Il cambiamento, rompere gli schemi, cercare l’eccesso, sfuggire alle regole: queste le molle artistiche di Bowie. E ciò che ne fece la colonna sonora di voglia di libertà di quei ragazzi che volevano cambiare il mondo.
Oggi quei ragazzi sono adulti. In molti di loro di quella voglia di rivoluzione è rimasto ben poco.
Sono ingrigiti e insieme a loro tanti ideali. Si sono piegati di fronte alla volontà socio culturali, altri invece sono rimasti tanto nostalgici da non esser mai cresciuti, tanti Peter Pan insomma, nell’accezione peggiore.
Mi piace pensare però che, quando si è appreso della morte di Bowie, per un attimo tutti loro siano tornati a quegli anni. Si siano immaginati di nuovo lì e si siano ricordati che ciò che da sempre spinge il mondo avanti è cercare di sovvertire le regole che ci vogliono schiavi.

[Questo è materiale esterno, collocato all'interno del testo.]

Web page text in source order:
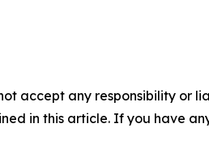
accept any responsibility or
in this article. If you have
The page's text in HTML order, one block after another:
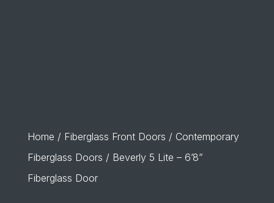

Bowie era un grande e come tutti i grandi ha intercettato i sogni di intere generazioni, ispirandone gli eccessi, quelli migliori.
E allora mi piace pensare anche che quei rivoluzionari ingrigiti e i loro figli abbiano ascoltato insieme “Rebel, rebel” e l’abbiano ballata come pazzi. E si siano detti: siate ribelli, siamo ribelli.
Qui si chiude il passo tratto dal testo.